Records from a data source
────────

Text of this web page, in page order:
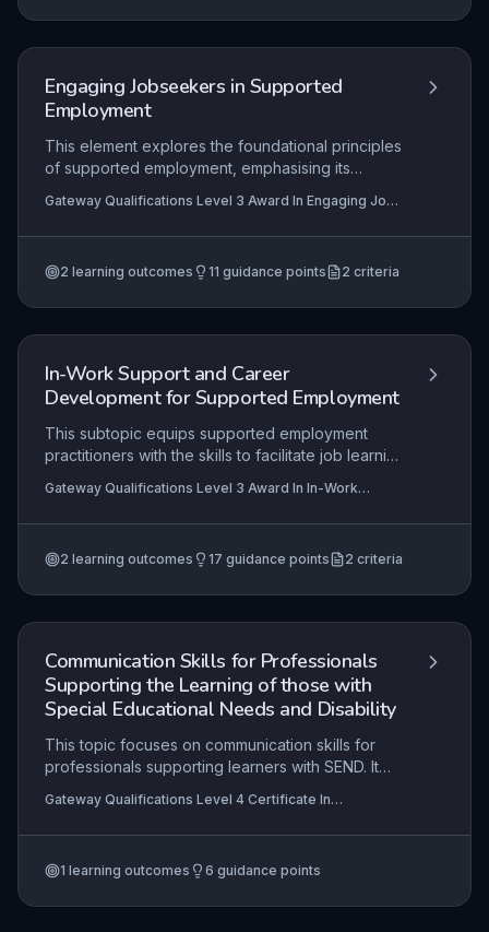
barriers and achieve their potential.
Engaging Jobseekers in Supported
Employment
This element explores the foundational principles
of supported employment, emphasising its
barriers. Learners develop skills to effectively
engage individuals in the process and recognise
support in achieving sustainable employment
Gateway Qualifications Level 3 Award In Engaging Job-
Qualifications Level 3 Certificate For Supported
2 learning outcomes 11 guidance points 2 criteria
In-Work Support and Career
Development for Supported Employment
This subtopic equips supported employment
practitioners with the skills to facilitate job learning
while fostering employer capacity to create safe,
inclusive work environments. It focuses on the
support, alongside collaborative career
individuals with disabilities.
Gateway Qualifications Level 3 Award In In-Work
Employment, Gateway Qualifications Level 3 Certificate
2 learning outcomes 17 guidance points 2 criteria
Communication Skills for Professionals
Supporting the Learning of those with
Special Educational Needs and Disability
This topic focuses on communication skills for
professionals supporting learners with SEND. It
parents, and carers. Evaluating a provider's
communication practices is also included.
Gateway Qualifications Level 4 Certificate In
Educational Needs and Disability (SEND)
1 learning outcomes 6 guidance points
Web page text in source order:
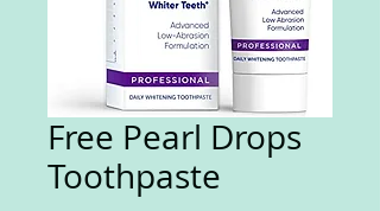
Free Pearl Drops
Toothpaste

────────

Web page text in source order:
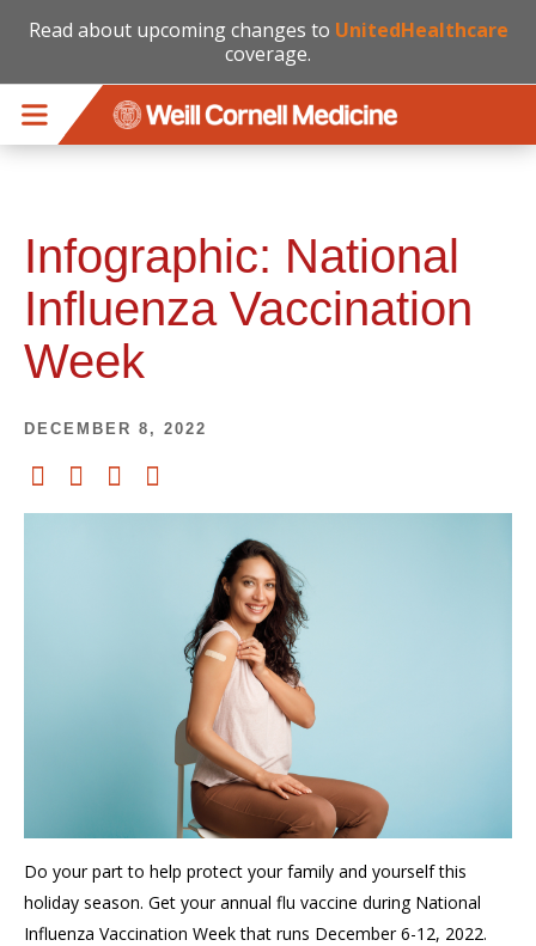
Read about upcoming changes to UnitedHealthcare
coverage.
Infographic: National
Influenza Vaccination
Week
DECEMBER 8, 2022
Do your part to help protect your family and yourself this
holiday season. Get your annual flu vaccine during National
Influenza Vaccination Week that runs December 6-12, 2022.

────────

• _Work order_
Copy out, from the records above, every line that holds the string "outcomes".

• _The completed task_
2 learning outcomes 11 guidance points 2 criteria
2 learning outcomes 17 guidance points 2 criteria
1 learning outcomes 6 guidance points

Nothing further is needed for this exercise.